Transcribe each entry exactly as it appears, leaving out any picture it holds.

Saved data entries
'''

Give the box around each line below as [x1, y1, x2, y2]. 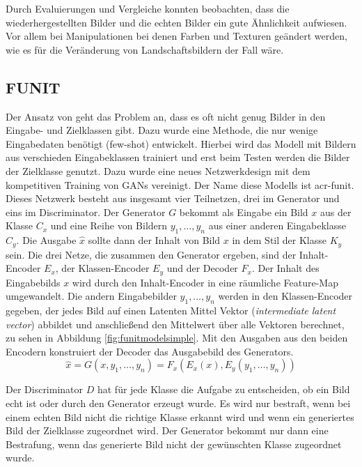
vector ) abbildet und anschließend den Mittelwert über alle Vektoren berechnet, [6, 316, 345, 331]
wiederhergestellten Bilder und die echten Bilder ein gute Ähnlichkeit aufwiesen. [6, 15, 347, 29]
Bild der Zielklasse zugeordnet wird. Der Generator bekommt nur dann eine [6, 423, 329, 438]
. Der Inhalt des [251, 261, 320, 275]
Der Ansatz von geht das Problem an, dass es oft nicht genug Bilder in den [6, 109, 326, 123]
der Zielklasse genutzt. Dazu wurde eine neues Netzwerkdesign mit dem [6, 163, 310, 178]
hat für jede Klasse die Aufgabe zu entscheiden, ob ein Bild [97, 382, 350, 397]
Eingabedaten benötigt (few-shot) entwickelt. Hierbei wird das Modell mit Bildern [6, 136, 356, 151]

'''

Output for this exercise:
Give the box around each line below as [x1, y1, x2, y2]. 
vector ) abbildet und anschließend den Mittelwert über alle Vektoren berechnet, [6, 316, 345, 331]
wiederhergestellten Bilder und die echten Bilder ein gute Ähnlichkeit aufwiesen. [6, 15, 347, 29]
Bild der Zielklasse zugeordnet wird. Der Generator bekommt nur dann eine [6, 423, 329, 438]
. Der Inhalt des [251, 261, 320, 275]
Der Ansatz von geht das Problem an, dass es oft nicht genug Bilder in den [6, 109, 326, 123]
der Zielklasse genutzt. Dazu wurde eine neues Netzwerkdesign mit dem [6, 163, 310, 178]
hat für jede Klasse die Aufgabe zu entscheiden, ob ein Bild [97, 382, 350, 397]
Eingabedaten benötigt (few-shot) entwickelt. Hierbei wird das Modell mit Bildern [6, 136, 356, 151]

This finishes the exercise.